Pensar la visión ¿pensar el sonido? José Manuel Costa

Blog del proyecto

Published: 21/05/2012

Pensar la visión ¿pensar el sonido?
Pensamos la arquitectura como un conjunto de planos que cierran un espacio.

Pensamos la ciudad como una retícula horizontal salpicada de arquitecturas.
Pensamos la naturaleza como un inmenso plano interrumpido por ciudades o arquitecturas.

¿Pensamos la arquitectura como espacios reverberantes?
¿Pensamos la ciudad como un murmullo eterno?

¿Pensamos la naturaleza como el viento que suena y transporta otros sonidos?
Pensamos en la visión, pocas veces en el sonido.

Y, sin embargo, siempre oímos. Veamos o estemos a ciegas.

Porque todo suena. La naturaleza, la ciudad, las arquitecturas, nuestro mismo cuerpo. Los objetos suenan. Todos, menos aquello que está ahí solo para crear un ambiente, evocar un recuerdo. Algo que no tiene un valor de uso. La decoración.
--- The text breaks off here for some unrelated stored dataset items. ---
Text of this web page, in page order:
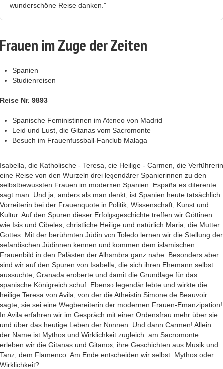
wunderschöne Reise danken."
Frauen im Zuge der Zeiten
Spanien
Studienreisen
Reise Nr. 9893
Spanische Feministinnen im Ateneo von Madrid
Leid und Lust, die Gitanas vom Sacromonte
Besuch im Frauenfussball-Fanclub Malaga
Isabella, die Katholische - Teresa, die Heilige - Carmen, die Verführerin
eine Reise von den Wurzeln drei legendärer Spanierinnen zu den
selbstbewussten Frauen im modernen Spanien. España es diferente
sagt man. Und ja, anders als man denkt, ist Spanien heute tatsächlich
Vorreiterin bei der Frauenquote in Politik, Wissenschaft, Kunst und
Kultur. Auf den Spuren dieser Erfolgsgeschichte treffen wir Göttinen
wie Isis und Cibeles, christliche Heilige und natürlich Maria, die Mutter
Gottes. Mit der berühmten Jüdin von Toledo lernen wir die Stellung der
sefardischen Jüdinnen kennen und kommen dem islamischen
Frauenbild in den Palästen der Alhambra ganz nahe. Besonders aber
sind wir auf den Spuren von Isabella, die sich ihren Ehemann selbst
aussuchte, Granada eroberte und damit die Grundlage für das
spanische Königreich schuf. Ebenso legendär lebte und wirkte die
heilige Teresa von Avila, von der die Atheistin Simone de Beauvoir
sagte, sie sei eine Wegbereiterin der modernen Frauen-Emanzipation!
In Avila erfahren wir im Gespräch mit einer Ordensfrau mehr über sie
und über das heutige Leben der Nonnen. Und dann Carmen! Allein
der Name ist Mythos und Wirklichkeit zugleich: am Sacromonte
erleben wir die Gitanas und Gitanos, ihre Geschichten aus Musik und
Tanz, dem Flamenco. Am Ende entscheiden wir selbst: Mythos oder
Wirklichkeit?
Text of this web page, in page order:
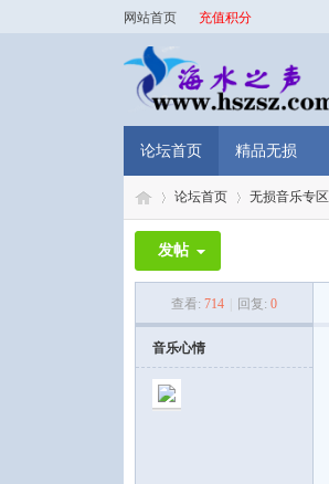
网站首页 充值积分
论坛首页 精品无损
论坛首页 无损音乐专区
发帖
查看: 714 回复: 0
音乐心情

Y nada más silencioso que un museo, esos templos donde, por tradición, se almacena la vanguardia de la decoración[1]. Al menos en las estéticas formalistas, de las que ni siquiera está libre el arte más conceptual. Quien dice museos, ha podido decir centros de arte.
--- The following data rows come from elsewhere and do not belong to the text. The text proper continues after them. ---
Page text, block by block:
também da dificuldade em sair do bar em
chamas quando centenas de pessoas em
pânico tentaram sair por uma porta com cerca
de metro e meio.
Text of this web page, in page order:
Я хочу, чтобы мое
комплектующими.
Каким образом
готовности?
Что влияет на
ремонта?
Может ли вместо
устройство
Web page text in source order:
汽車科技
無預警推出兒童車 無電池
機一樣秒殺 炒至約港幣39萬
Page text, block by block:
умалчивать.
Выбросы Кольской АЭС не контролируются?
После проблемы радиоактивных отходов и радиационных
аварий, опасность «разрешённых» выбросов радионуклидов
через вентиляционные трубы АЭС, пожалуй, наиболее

Sin embargo, estos museos, estos centros, nunca han dejado de ser espacios resonantes de vida. Siempre se produce algún paso, alguna voz, el golpeo de un objeto que cae, la llamada al móvil. Durante mucho tiempo han sido las personas, los visitantes, vigilantes, mediadores, personal técnico o de limpieza quienes han permitido que el museo, el centro, no estuvieran por completo desvinculados del sonido, de una parte fundamental de nuestra existencia.

Podemos pensar que esta era la situación normal mientras no se descubrieron mecanismos para la reproducción controlada de cualquier sonido. Aunque incluso esto es incierto. Durante siglos, las colecciones, luego museificadas, comprendían también relojes funcionantes, autómatas, cajas de música, carrillones…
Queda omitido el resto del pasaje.